Presumption of Vindictive Sentencing Did Not Apply Here Where Defendant Rejected a Plea Offer with a Sentence of Ten Years Probation and, After Trial, Was Sentenced to 10 to 20 Years in Prison

The Court of Appeals, in a full-fledged opinion by Judge Lippman, over a dissent, determined defendant was not entitled to the presumption of vindictive sentencing. Defendant, in this rape case, was offered a plea to a D felony and 10 years probation. The defendant went to trial and was sentenced to 10 to 20 years in prison. The court explained that the presumption of vindictive sentencing, which has been applied to sentencing upon retrial after a successful appeal, did not apply in this case:

“[C]riminal defendants should not be penalized for exercising their right to appeal” … . After a new trial, the sentencing court must give affirmative reasons “concerning identifiable conduct on the part of the defendant occurring after the time of the original sentencing proceeding” to justify a higher sentence … . * * *

By contrast, the same policy concerns are not implicated when a defendant rejects a plea offer, proceeds to trial for the first time, and is given a harsher sentence than the plea offer.

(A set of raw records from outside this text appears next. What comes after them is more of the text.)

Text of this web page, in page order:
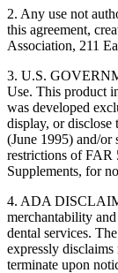
2. Any use not
this agreement,
Association, 211
3. U.S.
Use. This product
was developed
display, or disclose
(June 1995) and/or
restrictions of FAR
Supplements, for
4. ADA
merchantability
dental services.
expressly
terminate upon
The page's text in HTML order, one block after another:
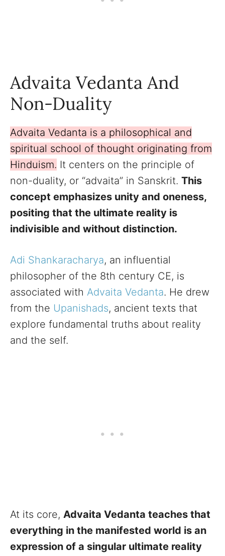
Advaita Vedanta And
Non-Duality
Advaita Vedanta is a philosophical and
spiritual school of thought originating from
Hinduism. It centers on the principle of
non-duality, or “advaita” in Sanskrit. This
concept emphasizes unity and oneness,
positing that the ultimate reality is
indivisible and without distinction.
Adi Shankaracharya, an influential
philosopher of the 8th century CE, is
associated with Advaita Vedanta. He drew
from the Upanishads, ancient texts that
explore fundamental truths about reality
and the self.
At its core, Advaita Vedanta teaches that
everything in the manifested world is an
expression of a singular ultimate reality
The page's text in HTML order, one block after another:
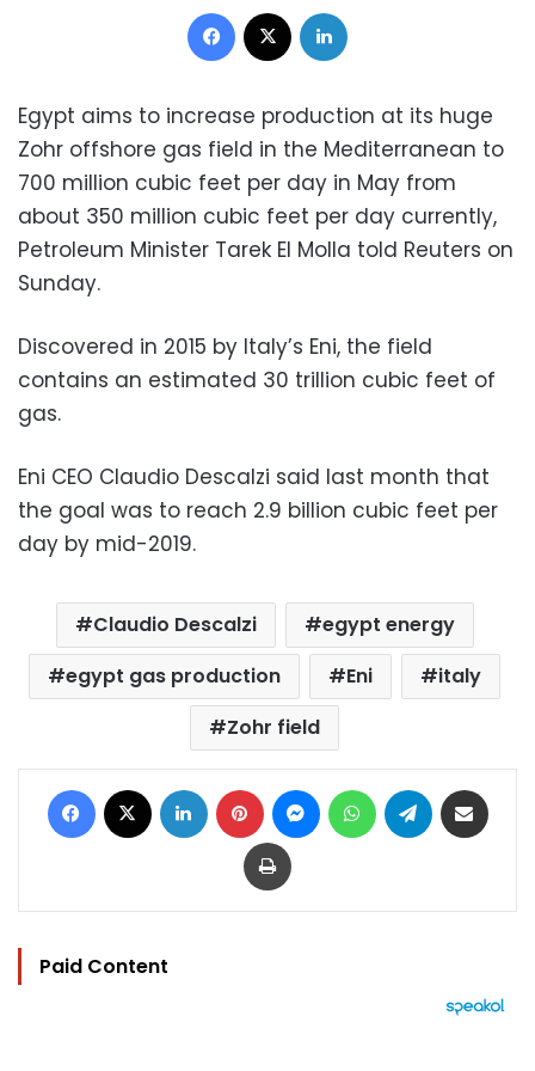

“Given that the quid pro quo of the bargaining process will almost necessarily involve offers to moderate sentences that ordinarily would be greater, it is also to be anticipated that sentences handed out after trial may be more severe than those proposed in connection with a plea” (People v Pena , 50 NY2d 400, 412 … ). In Pena , this Court concluded that the defendant was not punished by the imposition of the lawful, but greater, sentence received after rejecting a lenient plea offer and proceeding to trial.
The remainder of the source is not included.